Generally speaking, I would expect an increase in the -c option to improve CPU utilization. As you note, you are seeing more of a linear relationship, which implies that the utilization is staying the same. Did you check this in your process monitor? You can run the "Sample Process" option to see further where the program is spending most of its time, though I'm not sure what we might learn from this in terms of i/o bottlenecks.

If your materials are purely specular (zero roughness), then your ability to parallelize may be fundamentally limited by the low ray branching. All the same, the run-times should be acceptable, so I'm not too concerned about optimizing for such cases.

-Greg

···

From: Stephen Wasilewski <[email protected]>
Date: October 5, 2016 10:25:16 AM PDT

Thanks Greg,

That makes sense, although it seems there might be something else going on as well.

my model is purely specular and has no transmission only reflection. I ran through a number of -c options last night with '-t4 6':

-c 10240 (2.5 samples) took ~ 20 minutes
-c 40960 (10 samples) took ~ 1.5 hrs
-c 102400 (25 samples) took ~ 3.75 hrs

so it seems calculation time is scaling linear with my count.

I have a large number of polygons (the rad file is 31 MB) and my material is a mirror with a brightfunc modifier (the glass_angular_effect you shared a number of years ago. does that introduce some other bottleneck?

Stephen Wasilewski
LOISOS + UBBELOHDE
- - - - - - - - - - - - - - - - - - - - - - - - - - -
1917 Clement Avenue Building 10A
Alameda, CA 94501 USA
- - - - - - - - - - - - - - - - - - - - - - - - - - -
510 521 3800 VOICE
510 521 3820 FAX
- - - - - - - - - - - - - - - - - - - - - - - - - - -
www.coolshadow.com

On Tue, Oct 4, 2016 at 7:07 PM, Greg Ward <[email protected]> wrote:
Hi Stephen,

The rcontrib command underpinning rfluxmtx and therefore genBSDF can become i/o bound if the model is not particularly complicated and/or there are few non-specular rays being generated. If your system is purely specular, this is the sort of behavior I might expect. As the number of receiving bins increases from -t4 5 to -t4 6, you go from 1024 output directions per input direction to 4096. If you leave your sampling (-c) parameter at 2000, then you're actually sending fewer samples per incident direction than you have output bins. This might be OK, depending on your model, but it means that the number of bin results being sent from one process to another exceeds the number of rays being calculated, thus i/o becomes the bottleneck over CPU if you have enough processes. In a sense, you could increase your -c setting by a factor of 2 or 3 and get better accuracy in the same calculation time. Try it and see if it doesn't improve your CPU utilization.

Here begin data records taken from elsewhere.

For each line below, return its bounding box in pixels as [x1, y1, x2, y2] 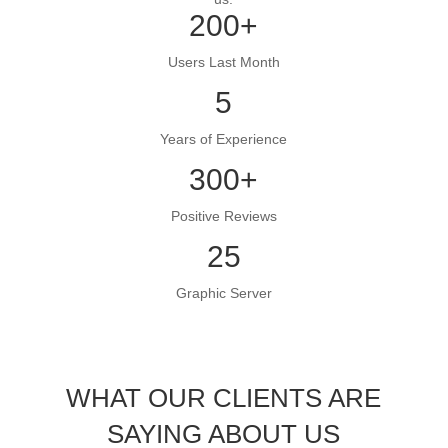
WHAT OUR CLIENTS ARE [66, 382, 382, 413]
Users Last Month [167, 53, 280, 70]
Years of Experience [160, 130, 288, 147]
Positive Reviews [170, 207, 277, 224]
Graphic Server [175, 284, 272, 301]
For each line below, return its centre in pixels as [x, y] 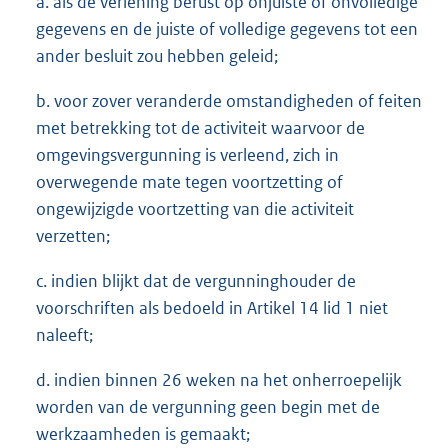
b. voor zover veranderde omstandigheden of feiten [229, 101]
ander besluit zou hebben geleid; [157, 56]
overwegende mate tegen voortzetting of [189, 182]
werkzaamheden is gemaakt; [143, 434]
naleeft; [64, 335]
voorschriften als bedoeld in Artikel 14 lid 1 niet [212, 308]
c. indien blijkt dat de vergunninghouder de [196, 281]
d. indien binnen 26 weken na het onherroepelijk [219, 380]
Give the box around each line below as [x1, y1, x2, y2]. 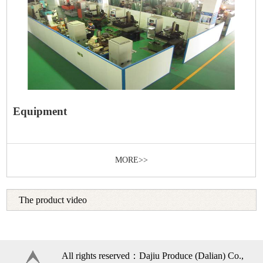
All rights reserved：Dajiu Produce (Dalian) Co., [61, 250, 244, 261]
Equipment [13, 105, 68, 118]
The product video [19, 195, 87, 205]
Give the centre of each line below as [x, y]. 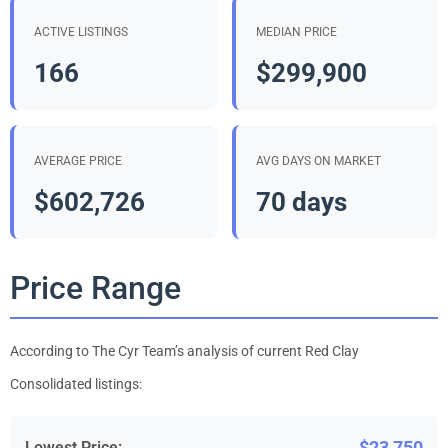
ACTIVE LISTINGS [81, 31]
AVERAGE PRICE [78, 160]
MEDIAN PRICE [296, 31]
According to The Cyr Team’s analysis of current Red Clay [184, 350]
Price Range [95, 287]
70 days [301, 201]
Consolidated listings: [76, 383]
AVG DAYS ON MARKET [318, 160]
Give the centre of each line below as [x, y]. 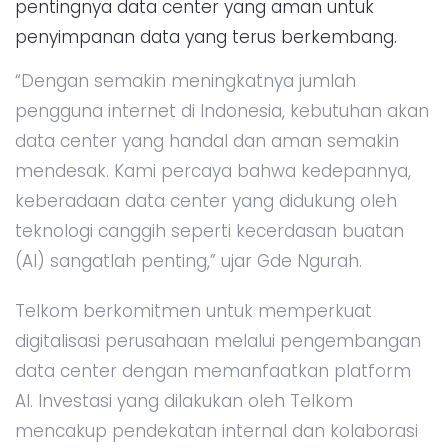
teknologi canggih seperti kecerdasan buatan [209, 230]
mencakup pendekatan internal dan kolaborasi [216, 430]
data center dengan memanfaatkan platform [213, 370]
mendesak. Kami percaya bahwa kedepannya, [213, 170]
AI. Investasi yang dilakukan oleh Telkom [184, 400]
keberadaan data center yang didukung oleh [206, 200]
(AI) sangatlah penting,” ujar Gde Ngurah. [188, 260]
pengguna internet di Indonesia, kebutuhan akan [222, 110]
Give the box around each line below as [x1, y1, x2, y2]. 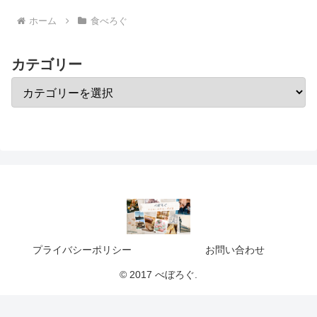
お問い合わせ [205, 243, 265, 255]
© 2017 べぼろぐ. [120, 268, 197, 280]
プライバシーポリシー [33, 243, 132, 255]
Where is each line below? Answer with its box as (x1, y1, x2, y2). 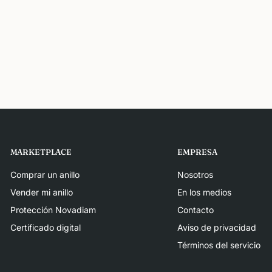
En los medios (177, 187, 232, 197)
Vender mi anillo (10, 187, 73, 197)
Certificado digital (10, 222, 81, 233)
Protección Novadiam (10, 205, 96, 215)
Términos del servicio (177, 240, 261, 250)
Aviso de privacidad (177, 222, 257, 233)
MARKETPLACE (10, 147, 72, 157)
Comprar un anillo (10, 169, 80, 180)
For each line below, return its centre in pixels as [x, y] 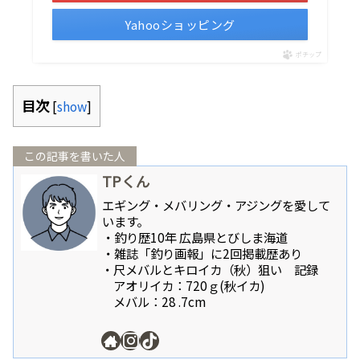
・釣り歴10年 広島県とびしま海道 [195, 237]
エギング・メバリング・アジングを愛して [217, 205]
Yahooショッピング [180, 24]
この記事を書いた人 [75, 156]
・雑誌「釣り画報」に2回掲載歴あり [202, 253]
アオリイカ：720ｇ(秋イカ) [184, 285]
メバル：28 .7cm [154, 301]
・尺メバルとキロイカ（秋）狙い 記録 [210, 269]
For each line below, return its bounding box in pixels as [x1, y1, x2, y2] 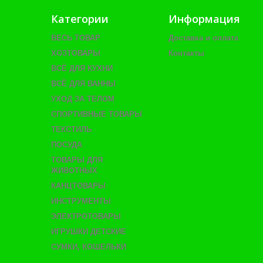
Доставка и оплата [168, 33, 238, 42]
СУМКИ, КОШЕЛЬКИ [51, 242, 126, 251]
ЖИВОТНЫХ [51, 166, 97, 175]
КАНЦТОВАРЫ [51, 181, 106, 190]
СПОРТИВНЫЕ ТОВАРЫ [51, 110, 142, 119]
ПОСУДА [51, 140, 82, 149]
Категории [51, 12, 109, 26]
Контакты [168, 49, 204, 58]
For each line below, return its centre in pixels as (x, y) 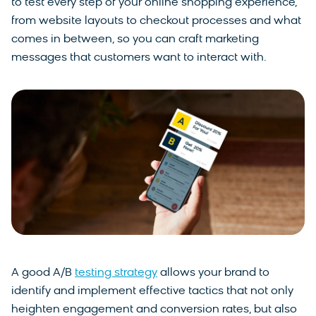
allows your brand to (213, 273)
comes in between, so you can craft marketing (135, 39)
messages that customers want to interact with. (140, 57)
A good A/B (43, 273)
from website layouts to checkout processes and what (156, 21)
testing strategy (116, 273)
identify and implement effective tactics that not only (152, 292)
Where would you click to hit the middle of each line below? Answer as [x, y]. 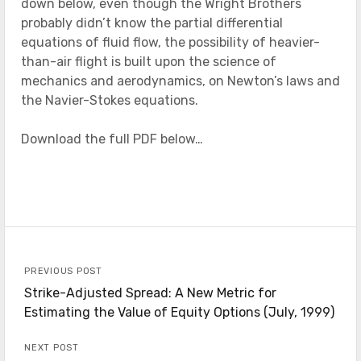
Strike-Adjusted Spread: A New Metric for [150, 293]
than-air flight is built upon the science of [149, 61]
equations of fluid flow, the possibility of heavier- [170, 42]
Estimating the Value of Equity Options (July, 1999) [179, 312]
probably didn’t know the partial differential [152, 23]
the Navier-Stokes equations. [110, 100]
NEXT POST [52, 347]
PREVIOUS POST [64, 271]
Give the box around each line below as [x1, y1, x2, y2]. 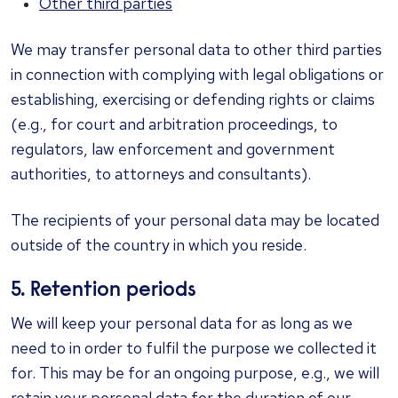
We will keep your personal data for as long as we [11, 313, 353, 333]
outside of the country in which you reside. [11, 235, 306, 255]
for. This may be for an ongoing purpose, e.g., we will [11, 362, 379, 383]
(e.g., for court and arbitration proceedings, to [11, 114, 338, 134]
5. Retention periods [11, 281, 196, 301]
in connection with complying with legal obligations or [11, 64, 384, 84]
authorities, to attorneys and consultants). [11, 163, 311, 184]
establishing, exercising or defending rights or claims [11, 89, 375, 109]
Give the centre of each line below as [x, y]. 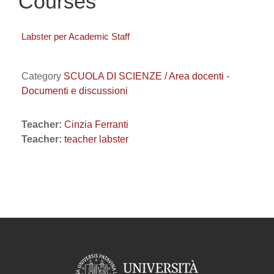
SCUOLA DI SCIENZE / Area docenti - [146, 76]
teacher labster [96, 139]
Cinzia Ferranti [96, 124]
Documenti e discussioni [75, 91]
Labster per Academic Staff [76, 36]
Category [43, 76]
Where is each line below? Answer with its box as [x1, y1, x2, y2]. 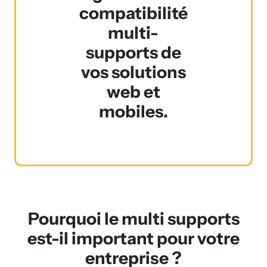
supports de [85, 42, 181, 63]
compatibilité [79, 3, 188, 23]
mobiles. [98, 101, 168, 122]
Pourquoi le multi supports [27, 209, 240, 229]
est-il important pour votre [27, 228, 240, 249]
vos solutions [80, 62, 186, 82]
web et [106, 82, 160, 102]
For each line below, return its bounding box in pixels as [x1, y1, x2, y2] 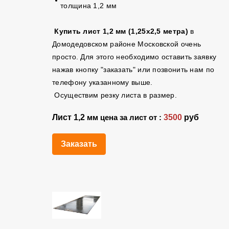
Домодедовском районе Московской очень [52, 40, 201, 48]
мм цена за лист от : [85, 113, 164, 122]
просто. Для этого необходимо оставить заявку [52, 53, 217, 61]
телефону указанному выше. [52, 78, 157, 86]
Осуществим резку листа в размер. [52, 91, 177, 99]
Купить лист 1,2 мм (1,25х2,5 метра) [54, 27, 188, 35]
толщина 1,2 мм [60, 2, 117, 10]
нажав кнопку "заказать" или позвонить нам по [52, 65, 215, 74]
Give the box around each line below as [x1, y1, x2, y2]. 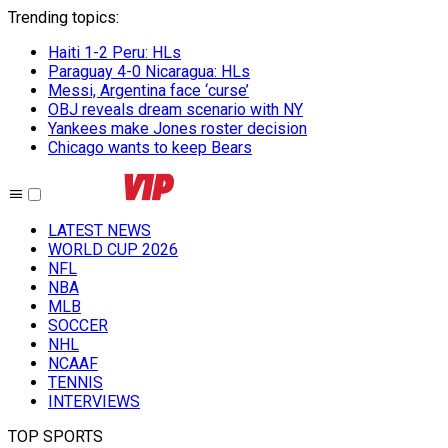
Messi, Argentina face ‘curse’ [48, 81, 249, 100]
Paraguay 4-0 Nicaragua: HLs [48, 62, 250, 81]
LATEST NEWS [48, 221, 151, 240]
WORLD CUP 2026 [48, 240, 178, 259]
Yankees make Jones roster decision [48, 119, 307, 138]
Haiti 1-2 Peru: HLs [48, 43, 181, 62]
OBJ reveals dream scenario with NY [48, 100, 303, 119]
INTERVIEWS [48, 392, 140, 411]
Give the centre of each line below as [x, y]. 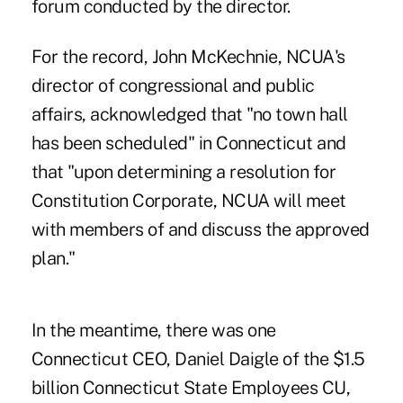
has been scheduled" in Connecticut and [188, 143]
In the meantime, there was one [153, 330]
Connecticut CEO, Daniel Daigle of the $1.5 [198, 358]
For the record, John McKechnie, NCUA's [188, 56]
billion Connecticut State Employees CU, [191, 387]
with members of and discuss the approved [200, 229]
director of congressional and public [173, 85]
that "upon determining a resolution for [184, 171]
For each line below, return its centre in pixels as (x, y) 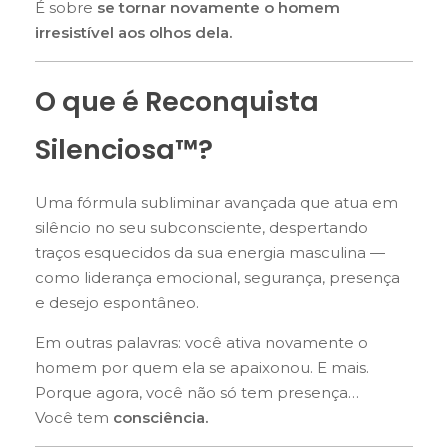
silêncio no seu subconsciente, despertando (201, 228)
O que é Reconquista (177, 102)
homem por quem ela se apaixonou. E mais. (202, 368)
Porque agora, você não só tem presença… (197, 393)
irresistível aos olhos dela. (133, 33)
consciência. (160, 418)
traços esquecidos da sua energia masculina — (210, 253)
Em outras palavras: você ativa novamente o (201, 343)
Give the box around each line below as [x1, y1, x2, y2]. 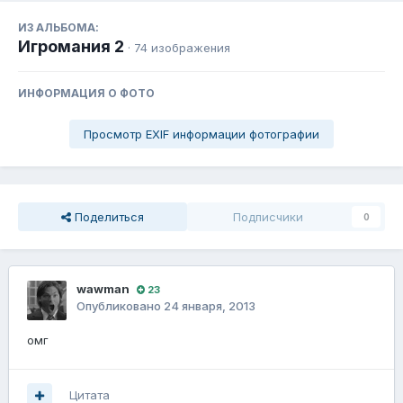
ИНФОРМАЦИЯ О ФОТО [18, 86, 155, 101]
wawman [76, 282, 130, 297]
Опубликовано [76, 299, 164, 314]
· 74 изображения [128, 40, 230, 56]
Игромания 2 [18, 37, 124, 57]
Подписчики [233, 210, 303, 225]
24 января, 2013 [164, 299, 255, 314]
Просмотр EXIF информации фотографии [84, 127, 319, 142]
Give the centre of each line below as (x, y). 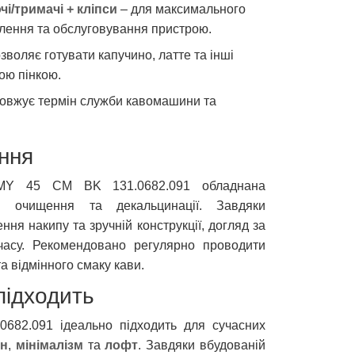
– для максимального (181, 9)
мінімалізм (49, 345)
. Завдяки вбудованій (202, 345)
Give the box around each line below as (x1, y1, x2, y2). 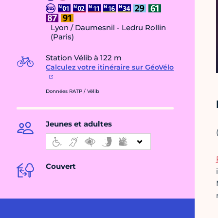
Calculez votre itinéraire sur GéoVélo (46, 63, 174, 72)
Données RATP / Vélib (46, 88, 99, 95)
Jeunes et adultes (46, 119, 112, 129)
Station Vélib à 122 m (46, 53, 122, 63)
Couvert (46, 162, 76, 171)
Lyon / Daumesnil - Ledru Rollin (51, 23, 166, 33)
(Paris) (51, 32, 74, 42)

Remember that if your number of processes exceeds the number of physical cores (not virtual ones), then your time-linearity will go down dramatically, even if your CPU utilization shows 100%.

Cheers,
-Greg

From: Stephen Wasilewski <[email protected]>
Date: October 4, 2016 6:14:24 PM PDT

I'm getting some curious (to me) behavior when running genBSDF to calculate a rank 4 tensor tree (It also happens with '-t3'). When the sampling resolution is 4 or 5 the program utilizes most of my processing (I notice it starts 9 rcontrrib processes an 1 rfluxmtx process with '-n 8', so the threads are each around 80%). When I change the resolution to 6 (without changing anything else) the processors top out at 25% and if I increase -n it still uses no more than ~25% of my total cpu power. There is plenty of unused memory.

here is my command:
genBSDF -n 8 -c 10240 -f +b -r '-ab 10 -ad 1 -ss 0 -st .02' -t4 5 -dim 0 2.673 0 2.706 -1.207 0 -geom millimeter test.rad > test.xml

Does anyone know what is going on?
Is there something in the genBSDF program limiting this?
Is it a hardware limitation?
Is it some environmental variable (im running mac OSX 10.9.5)?

Thanks,

Stephen Wasilewski
LOISOS + UBBELOHDE
- - - - - - - - - - - - - - - - - - - - - - - - - - -
1917 Clement Avenue Building 10A
Alameda, CA 94501 USA
- - - - - - - - - - - - - - - - - - - - - - - - - - -
510 521 3800 VOICE
510 521 3820 FAX
- - - - - - - - - - - - - - - - - - - - - - - - - - -
www.coolshadow.com

_______________________________________________
Radiance-general mailing list
[email protected]
http://www.radiance-online.org/mailman/listinfo/radiance-general

_______________________________________________
Radiance-general mailing list
[email protected]
http://www.radiance-online.org/mailman/listinfo/radiance-general

Greg,

you are correct, utilization does not change significantly. You are also
right that the run time is totally acceptable.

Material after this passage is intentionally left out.